New figures revealed there were 1,242 newly recorded cases of FGM reported between January and March 2016, and a total of 2,223 attendances where FGM was identified or a related procedure carried out.
The Health and Social Care Information Centre (HSCIC) report showed 81 NHS trusts and 12 GP practices had one or more attendance for FGM during that period. Almost all information was submitted by trusts, however, with GP practices accounting for just one per cent of total attendances.
Most FGM was self-reported (75 per cent) with London accounting for 52 per cent of new cases.
The vast majority of women and girls with a known country of birth were from an eastern, northern or western African country, with Somalia accounting for a third of new cases.

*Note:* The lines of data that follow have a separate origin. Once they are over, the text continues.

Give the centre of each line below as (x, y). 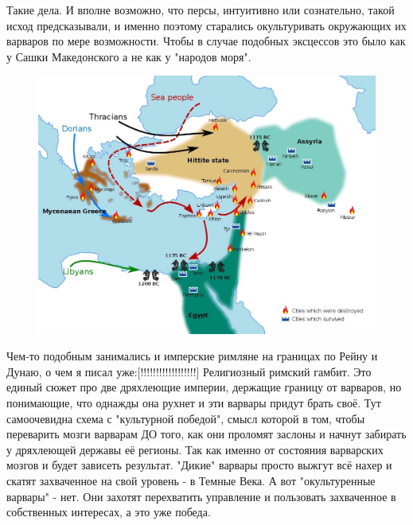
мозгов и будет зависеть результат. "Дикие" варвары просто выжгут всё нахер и (199, 465)
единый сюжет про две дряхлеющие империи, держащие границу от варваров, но (204, 387)
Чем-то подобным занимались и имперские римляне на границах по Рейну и (192, 356)
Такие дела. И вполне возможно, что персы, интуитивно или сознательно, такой (201, 10)
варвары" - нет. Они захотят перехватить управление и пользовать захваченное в (201, 496)
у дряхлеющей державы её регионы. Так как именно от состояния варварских (195, 449)
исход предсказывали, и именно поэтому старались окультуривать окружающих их (206, 25)
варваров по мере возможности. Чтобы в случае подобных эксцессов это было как (206, 41)
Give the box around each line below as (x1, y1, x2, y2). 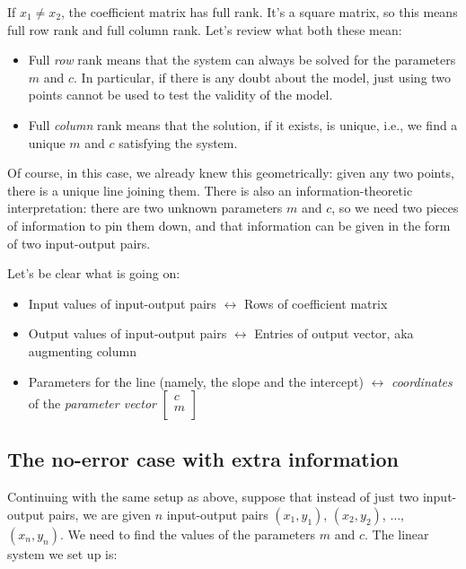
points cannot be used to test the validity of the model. (28, 85, 333, 104)
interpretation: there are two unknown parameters (7, 198, 283, 217)
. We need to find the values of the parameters (59, 524, 316, 543)
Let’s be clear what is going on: (7, 264, 180, 283)
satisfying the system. (119, 133, 238, 152)
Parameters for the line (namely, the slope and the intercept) (28, 372, 364, 390)
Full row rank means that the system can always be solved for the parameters (28, 50, 456, 69)
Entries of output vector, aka (254, 324, 414, 343)

Other countries with a large volume of cases included Eritrea, Sudan and Nigeria.
Eleven new FGM cases involved women and girls who were born in the UK, and at least seven procedures were carried out illegally in the UK. Twenty-nine affected girls were under 18, comprising two per cent of all new cases.
Commenting on the figures, Janet Fyle, Professional Policy Advisor at the Royal College of Midwives, said: "These figures show that we need renewed and focused efforts to tackle FGM.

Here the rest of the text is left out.